26. The future of comparative genomics
Miller et al. (2004) have provided a
comprehensive overview of what has been
learned from comparative genomics, and
what the future holds. Their "wish list" for
future advances includes:
Alignment software which can
automatically and accurately handle a wide
spectrum of sequences.
- Better tools to identify well-conserved
regions within long alignments.
Precise and comprehensive formulations of
the genome comparison problem (e.g.
whole genome alignment).
- Improved methods to evaluate genome-
alignment software.
- Improved tools for linking alignments to
other sequence-based information.

27. IMPACT OF COMPARATIVE GENOMICS
 The impact of comparative genomics will be far-
reaching. For example: "The genomic revolution is
having a tremendous impact on the study of natural
variation.
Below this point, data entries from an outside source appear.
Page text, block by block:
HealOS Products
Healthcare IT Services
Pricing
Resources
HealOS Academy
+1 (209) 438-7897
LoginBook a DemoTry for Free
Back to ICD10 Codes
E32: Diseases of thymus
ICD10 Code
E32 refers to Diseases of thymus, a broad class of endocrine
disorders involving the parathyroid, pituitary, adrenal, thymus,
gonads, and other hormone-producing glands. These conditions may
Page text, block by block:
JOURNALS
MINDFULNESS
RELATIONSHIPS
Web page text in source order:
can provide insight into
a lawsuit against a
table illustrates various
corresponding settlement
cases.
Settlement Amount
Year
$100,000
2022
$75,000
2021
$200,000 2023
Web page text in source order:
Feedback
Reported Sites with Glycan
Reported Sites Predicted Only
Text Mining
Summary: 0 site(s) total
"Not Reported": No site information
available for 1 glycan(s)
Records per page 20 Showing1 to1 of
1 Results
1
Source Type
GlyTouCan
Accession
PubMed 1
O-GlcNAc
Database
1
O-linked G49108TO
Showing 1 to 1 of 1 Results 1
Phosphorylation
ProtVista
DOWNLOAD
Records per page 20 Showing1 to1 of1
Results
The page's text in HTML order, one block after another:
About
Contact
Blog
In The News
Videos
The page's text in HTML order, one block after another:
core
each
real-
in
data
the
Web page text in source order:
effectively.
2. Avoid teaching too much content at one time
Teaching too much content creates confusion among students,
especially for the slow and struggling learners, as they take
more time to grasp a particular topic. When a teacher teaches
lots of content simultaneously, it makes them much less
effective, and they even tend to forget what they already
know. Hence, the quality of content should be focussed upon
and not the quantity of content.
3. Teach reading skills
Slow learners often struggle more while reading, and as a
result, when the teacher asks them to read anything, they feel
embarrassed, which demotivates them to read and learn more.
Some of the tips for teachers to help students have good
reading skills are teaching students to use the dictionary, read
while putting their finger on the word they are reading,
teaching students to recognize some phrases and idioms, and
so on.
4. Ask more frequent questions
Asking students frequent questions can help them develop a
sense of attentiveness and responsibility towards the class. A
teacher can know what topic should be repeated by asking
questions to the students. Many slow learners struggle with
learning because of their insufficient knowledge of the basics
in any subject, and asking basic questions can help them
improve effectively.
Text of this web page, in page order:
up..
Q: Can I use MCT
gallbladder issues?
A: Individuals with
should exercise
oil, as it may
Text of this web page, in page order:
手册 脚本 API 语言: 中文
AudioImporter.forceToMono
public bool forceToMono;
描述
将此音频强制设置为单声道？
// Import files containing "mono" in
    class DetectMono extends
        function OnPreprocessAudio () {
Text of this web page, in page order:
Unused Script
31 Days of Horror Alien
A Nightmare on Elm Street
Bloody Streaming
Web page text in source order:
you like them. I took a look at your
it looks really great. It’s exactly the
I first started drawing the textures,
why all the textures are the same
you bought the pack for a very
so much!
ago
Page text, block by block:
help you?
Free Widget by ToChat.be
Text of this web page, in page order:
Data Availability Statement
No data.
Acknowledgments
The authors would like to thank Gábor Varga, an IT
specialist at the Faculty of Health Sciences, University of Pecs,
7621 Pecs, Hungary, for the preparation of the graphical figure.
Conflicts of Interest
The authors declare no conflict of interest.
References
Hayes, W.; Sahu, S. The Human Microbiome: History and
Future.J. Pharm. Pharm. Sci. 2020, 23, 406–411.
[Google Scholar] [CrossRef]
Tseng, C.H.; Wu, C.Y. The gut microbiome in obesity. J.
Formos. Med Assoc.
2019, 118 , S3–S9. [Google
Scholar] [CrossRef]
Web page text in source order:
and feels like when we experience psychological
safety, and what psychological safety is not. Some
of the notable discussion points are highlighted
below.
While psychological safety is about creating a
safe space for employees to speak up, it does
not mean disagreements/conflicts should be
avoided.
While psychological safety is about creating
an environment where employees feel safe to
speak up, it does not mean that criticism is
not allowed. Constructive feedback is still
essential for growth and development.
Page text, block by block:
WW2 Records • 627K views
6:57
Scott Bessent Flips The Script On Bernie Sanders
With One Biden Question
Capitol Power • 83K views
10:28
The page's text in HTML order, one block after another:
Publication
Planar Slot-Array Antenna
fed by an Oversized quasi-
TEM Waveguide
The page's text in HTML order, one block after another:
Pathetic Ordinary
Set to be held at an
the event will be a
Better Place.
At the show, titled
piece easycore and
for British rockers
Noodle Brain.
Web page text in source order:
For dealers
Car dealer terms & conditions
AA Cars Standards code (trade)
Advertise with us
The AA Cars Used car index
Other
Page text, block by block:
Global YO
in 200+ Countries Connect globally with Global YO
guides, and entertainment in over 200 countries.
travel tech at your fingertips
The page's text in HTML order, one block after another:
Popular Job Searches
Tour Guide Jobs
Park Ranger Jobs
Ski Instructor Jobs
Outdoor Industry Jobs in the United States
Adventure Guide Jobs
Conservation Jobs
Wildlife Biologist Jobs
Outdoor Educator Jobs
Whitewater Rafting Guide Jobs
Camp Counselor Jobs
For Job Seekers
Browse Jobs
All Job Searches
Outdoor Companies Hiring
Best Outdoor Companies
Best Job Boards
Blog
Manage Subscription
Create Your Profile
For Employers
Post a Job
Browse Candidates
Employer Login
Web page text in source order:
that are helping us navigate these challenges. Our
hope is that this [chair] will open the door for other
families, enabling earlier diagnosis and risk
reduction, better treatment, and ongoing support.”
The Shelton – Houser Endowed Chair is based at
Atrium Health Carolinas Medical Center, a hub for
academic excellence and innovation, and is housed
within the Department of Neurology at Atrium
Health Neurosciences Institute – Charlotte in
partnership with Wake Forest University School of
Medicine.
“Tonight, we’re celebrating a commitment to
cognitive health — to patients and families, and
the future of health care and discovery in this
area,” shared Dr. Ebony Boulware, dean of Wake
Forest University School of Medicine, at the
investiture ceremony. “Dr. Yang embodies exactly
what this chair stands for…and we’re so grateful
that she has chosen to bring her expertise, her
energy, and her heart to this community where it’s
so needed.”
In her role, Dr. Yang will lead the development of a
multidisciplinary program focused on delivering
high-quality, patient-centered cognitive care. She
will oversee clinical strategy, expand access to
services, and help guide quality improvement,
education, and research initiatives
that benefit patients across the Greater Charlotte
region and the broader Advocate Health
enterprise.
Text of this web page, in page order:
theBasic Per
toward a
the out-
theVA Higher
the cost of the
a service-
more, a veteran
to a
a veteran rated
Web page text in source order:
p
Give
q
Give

It is making it possible finally to discover the
molecular basis of complex traits, a fundamental
question in evolutionary biology, and a question of
immense practical importance in many other fields."
(Borevitz & Nordborg, 2003)
 This will not only help us understand biology better, but
aid in our exploitation of natural diversity for
 crop improvement,
 plant breeding efforts and
 biodiversity conservation.
 These are all important to the quality of life on earth.